Among the key mineral exports, it is only iron ore that has avoided demand and price destruction – to date at any rate. Taxes and royalties continue to roll into government coffers, and company profits from the commodity remain at elevated levels.
Iron ore continues to trade around $US90/t ($146/t). That is the same as last year’s annual (calendar) average which itself was up by 36 per cent on the 2018 average of $US66/t — a response to the supply hit from the tailings dam disaster in Brazil early in 2019.
Compare that price performance with other mineral commodities. Copper is now down by 8.5 per cent on its 2019 average, zinc is down by 24 per cent, lead is down by 11 per cent and nickel is down by 9 per cent.
It’s as if iron ore has assumed the sort of “safe haven’’ status attributed to gold, a $25bn export industry.
In the last two weeks, iron ore has actually strengthened its haven credentials over gold by staying steady in price while the yellow metal has fallen by 9 per cent under the weight of forced selling to cover margin calls in crashing equity markets.
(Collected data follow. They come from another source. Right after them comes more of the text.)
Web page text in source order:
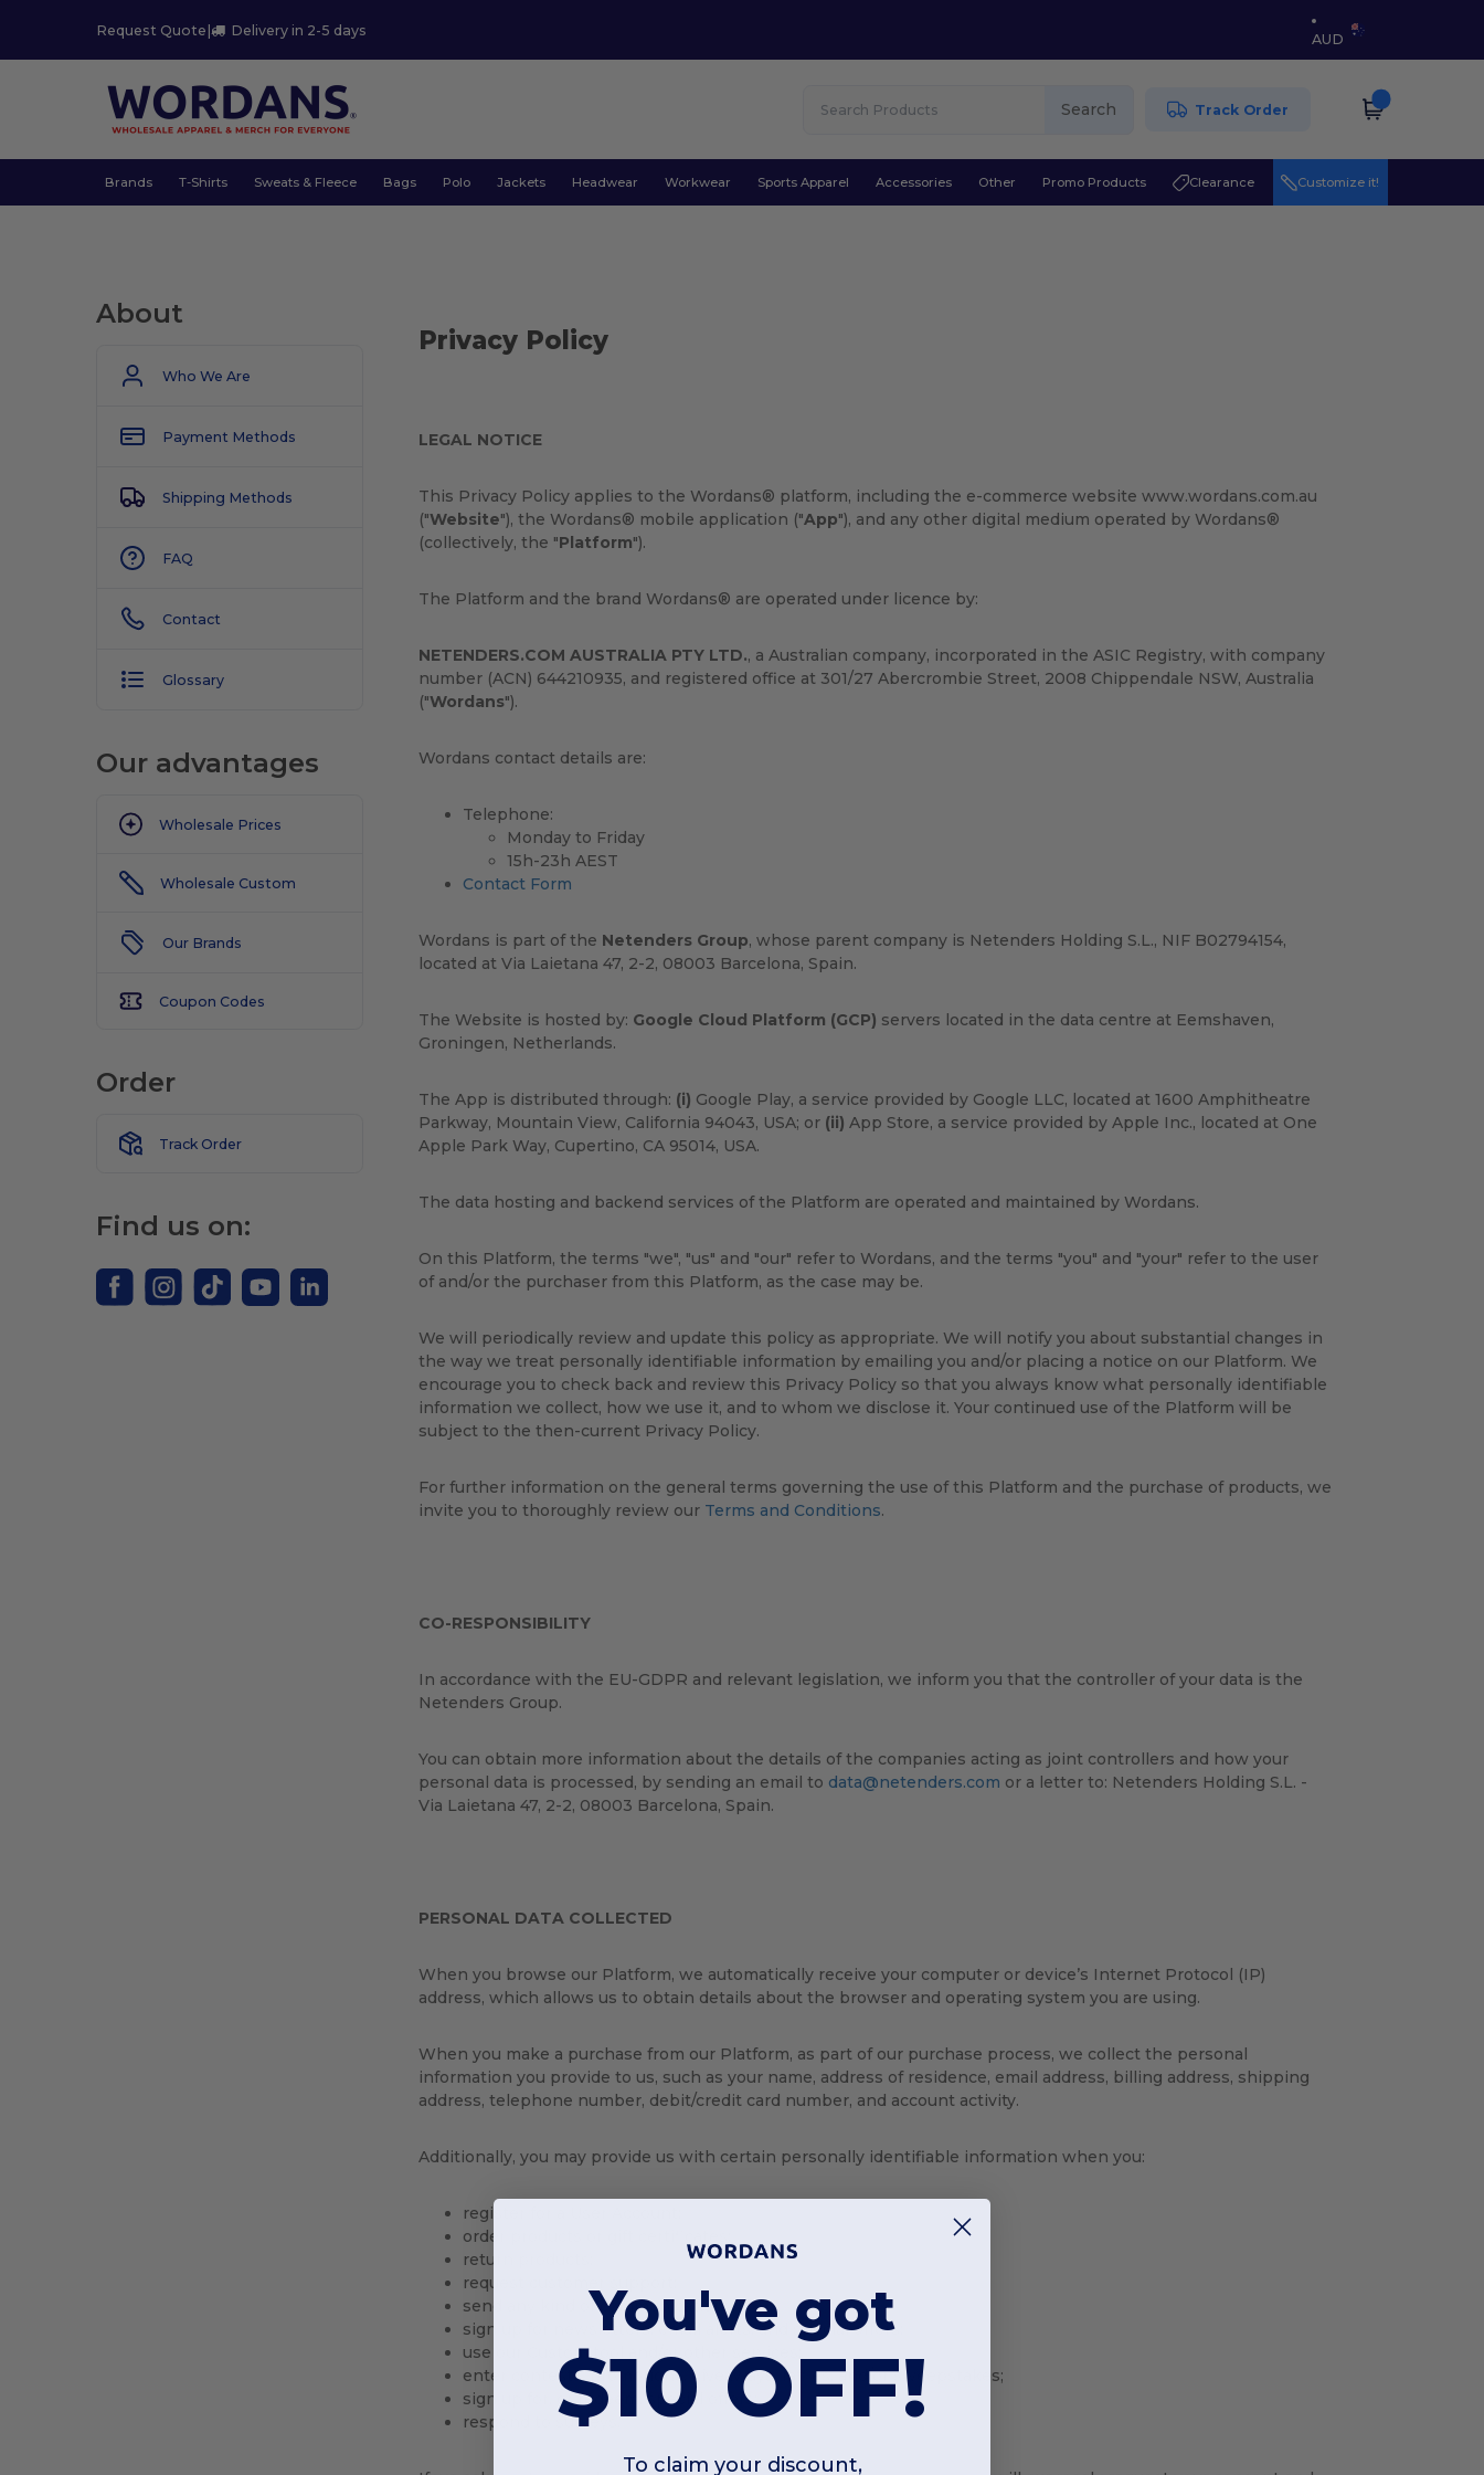
Request Quote | Delivery in 2-5 days
AUD
Search Track Order
Brands T-Shirts Sweats & Fleece Bags Polo Jackets Headwear Workwear Sports Apparel Accessories Other Promo Products Clearance Customize it!
About
Who We Are
Payment Methods
Shipping Methods
FAQ
Contact
Glossary
Our advantages
Wholesale Prices
Wholesale Custom
Our Brands
Coupon Codes
Order
Track Order
Find us on:
Privacy Policy
LEGAL NOTICE
This Privacy Policy applies to the Wordans® platform, including the e-commerce website www.wordans.com.au
("Website"), the Wordans® mobile application ("App"), and any other digital medium operated by Wordans®
(collectively, the "Platform").
The Platform and the brand Wordans® are operated under licence by:
NETENDERS.COM AUSTRALIA PTY LTD., a Australian company, incorporated in the ASIC Registry, with company
number (ACN) 644210935, and registered office at 301/27 Abercrombie Street, 2008 Chippendale NSW, Australia
("Wordans").
Wordans contact details are:
Telephone:
Monday to Friday
15h-23h AEST
Contact Form
Wordans is part of the Netenders Group, whose parent company is Netenders Holding S.L., NIF B02794154,
located at Via Laietana 47, 2-2, 08003 Barcelona, Spain.
The Website is hosted by: Google Cloud Platform (GCP) servers located in the data centre at Eemshaven,
Groningen, Netherlands.
The App is distributed through: (i) Google Play, a service provided by Google LLC, located at 1600 Amphitheatre
Parkway, Mountain View, California 94043, USA; or (ii) App Store, a service provided by Apple Inc., located at One
Apple Park Way, Cupertino, CA 95014, USA.
The data hosting and backend services of the Platform are operated and maintained by Wordans.
On this Platform, the terms "we", "us" and "our" refer to Wordans, and the terms "you" and "your" refer to the user
of and/or the purchaser from this Platform, as the case may be.
We will periodically review and update this policy as appropriate. We will notify you about substantial changes in
the way we treat personally identifiable information by emailing you and/or placing a notice on our Platform. We
encourage you to check back and review this Privacy Policy so that you always know what personally identifiable
information we collect, how we use it, and to whom we disclose it. Your continued use of the Platform will be
subject to the then-current Privacy Policy.
For further information on the general terms governing the use of this Platform and the purchase of products, we
invite you to thoroughly review our Terms and Conditions.
CO-RESPONSIBILITY
In accordance with the EU-GDPR and relevant legislation, we inform you that the controller of your data is the
Netenders Group.
You can obtain more information about the details of the companies acting as joint controllers and how your
personal data is processed, by sending an email to data@netenders.com or a letter to: Netenders Holding S.L. -
Via Laietana 47, 2-2, 08003 Barcelona, Spain.
PERSONAL DATA COLLECTED
When you browse our Platform, we automatically receive your computer or device’s Internet Protocol (IP)
address, which allows us to obtain details about the browser and operating system you are using.
When you make a purchase from our Platform, as part of our purchase process, we collect the personal
information you provide to us, such as your name, address of residence, email address, billing address, shipping
address, telephone number, debit/credit card number, and account activity.
Additionally, you may provide us with certain personally identifiable information when you:
register for a User Account;
order products or gift certificates;
return products;
request customer support;
send any kind of communication;
sign up for newsletters, email alerts, and special offers;
use our Custom tool and/or other services;
enter contests, promotions, giveaways, raffles, and/or sweepstakes;
sign up for, or redeem, special offers;
respond to surveys.
You've got
$10 OFF!
To claim your discount,

Gold at Friday’s close of $US1,530/oz nevertheless remains well ahead of its 2019 average of $US1,393/oz. And it remains deeply embedded in the psyche of investors as a store of value. Iron ore can’t claim that.
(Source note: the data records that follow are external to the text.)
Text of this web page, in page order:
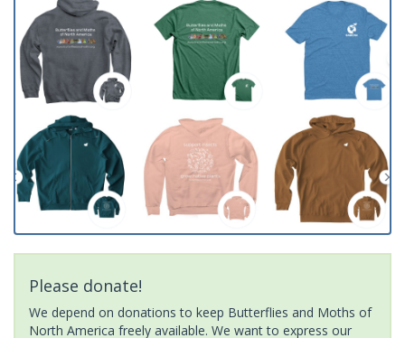
Please donate!
We depend on donations to keep Butterflies and Moths of
North America freely available. We want to express our
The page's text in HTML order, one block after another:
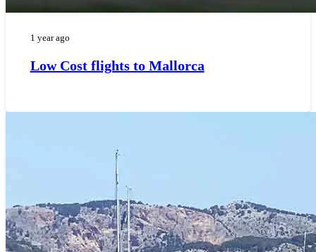
1 year ago
Low Cost flights to Mallorca
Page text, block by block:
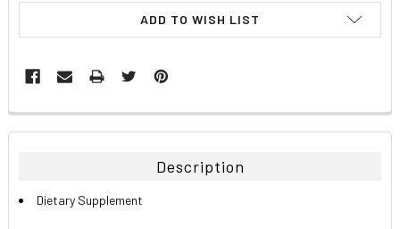
ADD TO WISH LIST
FREQUENTLY
BOUGHT
ALL
Description
Dietary Supplement
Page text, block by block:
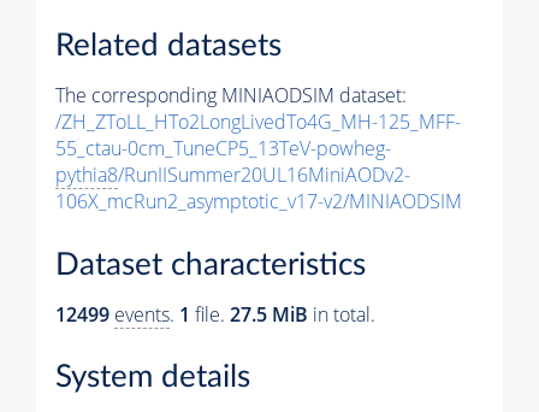
Related datasets
The corresponding MINIAODSIM dataset:
/ZH_ZToLL_HTo2LongLivedTo4G_MH-125_MFF-
55_ctau-0cm_TuneCP5_13TeV-powheg-
pythia8/RunIISummer20UL16MiniAODv2-
106X_mcRun2_asymptotic_v17-v2/MINIAODSIM
Dataset characteristics
12499 events. 1 file. 27.5 MiB in total.
System details

Still, in the here and now, iron ore has been a star performer. China’s return to work — and economic stimulus by Beijing — is critical to that remaining the case as its steelmakers can only stockpile unsold steel products for so long.
Currently, analysts reckon things will continue to go iron ore’s way for at least the rest of the year. But try and tell that to the share market where the values of the iron ore producers have been smashed just as hard as most, but not all, other sectors.
All that has created an opportunity for investors, one that recognises the growing disconnect between iron ore’s continuing price strength and the smashing of equity values.
Now it is has to be emphasised here that iron ore’s unique price strength has not shielded the share prices of the iron ore producers from the broader crash in equity markets.
But it has set them up for the quickest recovery in recognition of the fact that unlike large swathes of industry, their profits/dividends are pretty much intact moving forward.